Sod off. Your miracle offense doesn't look quite so miraculous when you put a bunch of hacks out there--witness the San Antonio Spurs, NBA champions, 2003. And watching the Lakers during that game last night, I swear Kobe missed two or three ridiculous shots before that one to tie went in. And I was thinking, "The Lakers don't want to work to win this. They want fate to drop it in their laps." Well I hope your burning of choice thighbones finds the Basketball Gods unresponsive, since you have offended them by putting a team out there basically unwilling to work for the title, save the 40-year old guy who busted his knee last night. You clod.

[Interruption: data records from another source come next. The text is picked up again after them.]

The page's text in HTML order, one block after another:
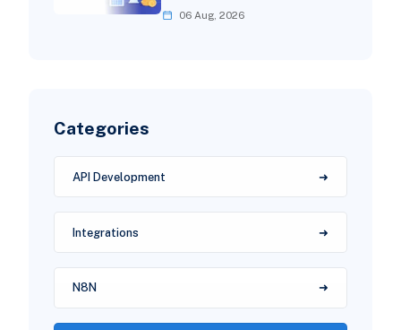
06 Aug, 2026
Categories
API Development
Integrations
N8N
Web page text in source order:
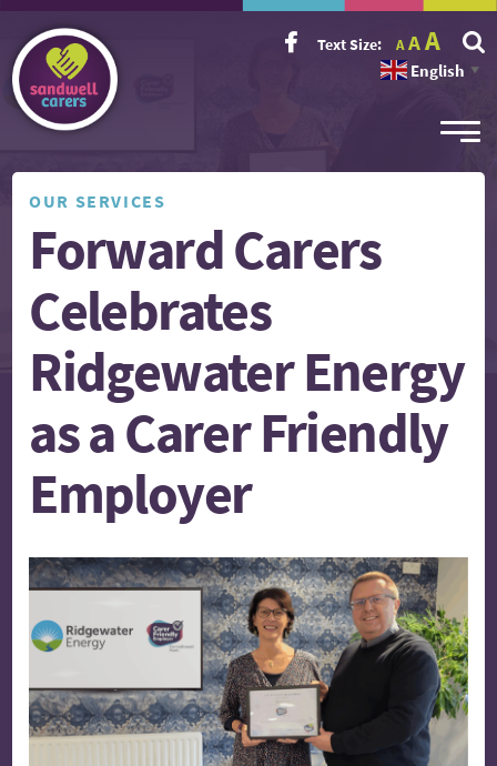
Text Size: A
Decrease
font
size.
A Reset
font
size.
A
font
English ▼
OUR SERVICES
Forward Carers
Celebrates
Ridgewater Energy
as a Carer Friendly
Employer

Of course, if Phil really is in tune with destiny, my appeals will be in vain. But I hope the Gods do have a sense of justice, and reward work. If this means the Lakers raise their level of play and work their way to the title, that is good. But please, ye sporting deities, no more friggin' Lakers miracles.
Bill Simmons destroyed the Larry Bird controversy today:
Eric, Staten Island, NY: Do you think Bird's comment will tarnish his legacy in many peoples' eyes?

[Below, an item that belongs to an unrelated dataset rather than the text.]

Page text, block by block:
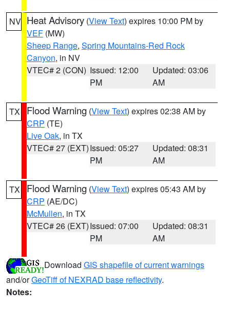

Bill Simmons: I don't see how that's possible. The guy was expressing an opinion - an it's not like he was off-base or anything. For God's sake, Keith Van Horn was the 2nd pick in the draft 7 years ago. Raef LaFrentz got taken ahead of Pierce AND Vince Carter. I don't think it's a stretch to say that teams actively look for white players with star potential to market to a mostly white fan base.
And here:
Bill Simmons: I agree... it's ridiculous. The ironic thing was that Bird came from a similar background to many of the black players who were in the league when he was playing - dirt-poor, family tragedies, etc. So I think he always considered himself closer to the black players than the white players, as strange as that sounds. He never wanted to be the Great White Hope. Read the section about him in BREAKS OF THE GAME by Halberstam some time, it's all about the irony of Bird being marketed as a Great White hope when his background was tougher than just about any black player.
And then here:
Bill Simmons: Look at the white guys in the league at the time - guys like Kelly Tripucka, Kent benson, Marc Iavaroni and so on. None of those guys could guard Bird. Bobby Jones was the only white guy who could think about guarding him. That was his point. I'm truly scared for our society if we've reached a point where Bird can't even joke about something like that.
Your true racist asshole of the day is, of course, Bill Parcells:
"You've got to keep an eye on those two, because they are going to try to get the upper hand. Mike wants the defense to do well, and Sean, he's going to have a few . . . no disrespect to the Orientals, but what we call Jap plays. Okay? Surprise things."
See, even while he was explaining why he wasn't being racist, he was being racist. What a dick.
Finally, I'm glad Luke Walton is a star now. Just like Tony Parker was an emerging superstar about a month ago, though that took two whole games to Walton's one. I guess that makes Luke bigger than Tony at this point. I await Darko Milicic's 12-minute-long finals MVP performance.